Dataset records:
-.-.-

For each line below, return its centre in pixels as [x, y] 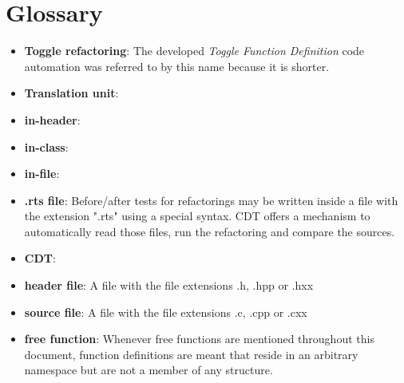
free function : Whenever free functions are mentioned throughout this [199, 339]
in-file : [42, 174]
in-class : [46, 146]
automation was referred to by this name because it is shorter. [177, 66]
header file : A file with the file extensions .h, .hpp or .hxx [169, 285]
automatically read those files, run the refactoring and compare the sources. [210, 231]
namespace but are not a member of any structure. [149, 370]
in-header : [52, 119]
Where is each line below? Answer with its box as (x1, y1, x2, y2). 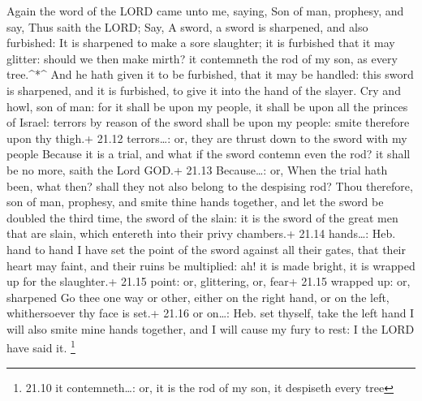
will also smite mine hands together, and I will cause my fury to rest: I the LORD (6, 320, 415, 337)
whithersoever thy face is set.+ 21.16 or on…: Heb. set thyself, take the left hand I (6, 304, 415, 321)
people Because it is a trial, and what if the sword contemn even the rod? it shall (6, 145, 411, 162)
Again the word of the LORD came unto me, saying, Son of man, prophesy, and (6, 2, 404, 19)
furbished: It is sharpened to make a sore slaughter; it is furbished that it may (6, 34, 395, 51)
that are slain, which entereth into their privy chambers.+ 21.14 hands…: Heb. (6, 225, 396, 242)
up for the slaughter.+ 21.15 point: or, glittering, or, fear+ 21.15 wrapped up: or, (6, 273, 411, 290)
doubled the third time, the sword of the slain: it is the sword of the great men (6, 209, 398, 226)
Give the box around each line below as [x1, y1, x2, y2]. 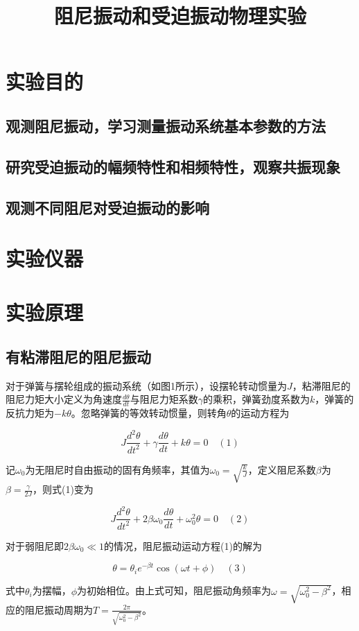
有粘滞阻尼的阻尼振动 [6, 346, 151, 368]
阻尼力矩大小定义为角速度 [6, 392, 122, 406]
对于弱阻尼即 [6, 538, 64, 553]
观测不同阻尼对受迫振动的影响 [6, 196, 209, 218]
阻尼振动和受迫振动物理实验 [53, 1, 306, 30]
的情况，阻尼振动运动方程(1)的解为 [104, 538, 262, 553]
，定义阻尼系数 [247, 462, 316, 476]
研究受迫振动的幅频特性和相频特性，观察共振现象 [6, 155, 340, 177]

-.-.-

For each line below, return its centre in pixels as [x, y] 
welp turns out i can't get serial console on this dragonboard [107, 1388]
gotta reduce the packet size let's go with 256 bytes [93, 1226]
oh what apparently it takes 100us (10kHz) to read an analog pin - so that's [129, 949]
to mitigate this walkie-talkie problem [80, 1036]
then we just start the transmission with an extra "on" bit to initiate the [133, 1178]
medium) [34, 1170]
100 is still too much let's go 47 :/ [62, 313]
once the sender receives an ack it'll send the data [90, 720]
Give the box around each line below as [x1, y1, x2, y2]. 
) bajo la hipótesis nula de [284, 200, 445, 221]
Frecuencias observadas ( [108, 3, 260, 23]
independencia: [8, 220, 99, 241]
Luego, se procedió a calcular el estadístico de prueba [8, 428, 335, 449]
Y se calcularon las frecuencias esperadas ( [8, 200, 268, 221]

-.-.-

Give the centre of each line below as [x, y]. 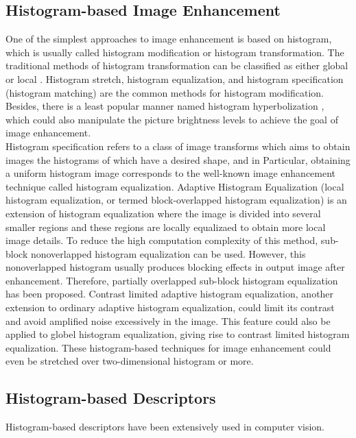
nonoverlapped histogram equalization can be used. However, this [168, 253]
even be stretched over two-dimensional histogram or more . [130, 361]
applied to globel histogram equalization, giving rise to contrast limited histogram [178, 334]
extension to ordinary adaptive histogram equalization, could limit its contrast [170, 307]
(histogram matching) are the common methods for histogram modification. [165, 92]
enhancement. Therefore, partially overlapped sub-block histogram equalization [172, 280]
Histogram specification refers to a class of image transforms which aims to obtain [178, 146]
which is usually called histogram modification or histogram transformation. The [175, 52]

-.-.-

__Required work__: An exact copy is needed of the entries above, starting at the line that holds "Where is each" and stopping at the line that holds "whithersoever thy face", both kept; pictures stay out.

__Your solution__:
Where is each line below? Answer with its box as (x1, y1, x2, y2). 
will also smite mine hands together, and I will cause my fury to rest: I the LORD (6, 320, 415, 337)
whithersoever thy face is set.+ 21.16 or on…: Heb. set thyself, take the left hand I (6, 304, 415, 321)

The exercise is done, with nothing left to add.